While we don’t want a chain reaction of banking collapses on Wall Street, the public should get something in exchange for Bernanke’s generosity. Specifically, he can demand a cap on executive compensation (all compensation) of $2 million a year, in exchange for getting bailed out. For any bank that is not on board, Bernanke could make an explicit promise to their creditors – if the bank goes under, you will get zero from the Fed.
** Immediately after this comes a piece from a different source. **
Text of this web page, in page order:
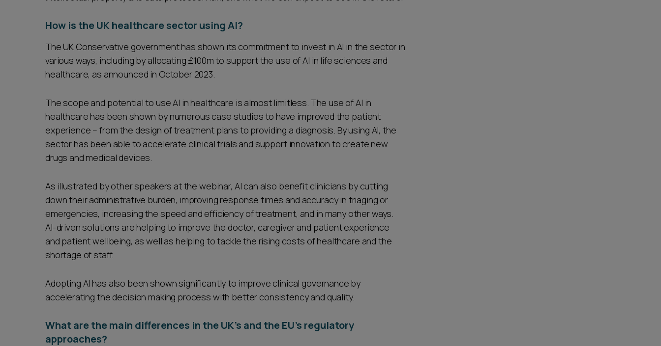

This can be an effective way to restore sanity to the salaries paid on Wall Street. And, this can be a good example for setting executive pay more generally. Any time a company comes to the public for a handout, like tax breaks for oil companies or low-interest loans for auto companies, the $2 million cap on all compensation goes into effect.

This is important directly because much of the country’s wealth has been steered into these folks’ pockets, but also because the outrageous compensation packages on Wall Street distorted pay structures throughout the economy. Presidents of universities often get over $1 million a year, and even top executives at private charities can often earn near $1 million a year. These salaries seem low when compared to their counterparts in the corporate world, but they are outrageous when compared to the pay checks of typical workers.

Of course we must go further in fixing the financial sector—most importantly by downsizing it. The financial sector accounted for more than 30 percent of corporate profits in 2004. Back in the 1950s and 1960s, the country’s period of most rapid growth, the financial sector accounted for less than 10 percent of corporate profit.

The financial sector performs an incredibly important function in allocating savings to those who want to invest in businesses, buy homes, or borrow money for other purposes. But shuffling money is not an end in itself. The explosion of the financial sector over the last three decades has led to a proliferation of complex financial instruments, many of which are not even understood by the companies who sell them, as we have painfully discovered.

The best way to bring the sector into line is with a modest financial transactions tax. Such taxes have long existed in other countries. For example, the United Kingdom charges a tax of 0.25 percent on the purchase or sale of share of stock. This is not a big deal to someone who holds their shares for ten years, but it could be a considerable cost for the folks who buy stocks in the morning that they sell in the afternoon.

Comparable taxes on the transfer of all financial instruments (e.g. options, futures, credit default swaps, etc.) could go a long way in reducing speculation and the volume of trading in financial markets. Such a tax could also raise an enormous amount of money—easily more than $100 billion a year. This would go a long way toward funding national health care insurance or a major green infrastructure project.

And, this tax would be hugely progressive. Middle-income shareholders might take a small hit; but it would be comparable to raising the capital gains tax rate back to 20 percent, where it was before it was cut to 15 percent in 2003. The real hit would be on the big speculators and the Wall Street boys, the folks who gave us the housing crisis. Given what the Wall Street crew has done for us, this is change that we can believe in.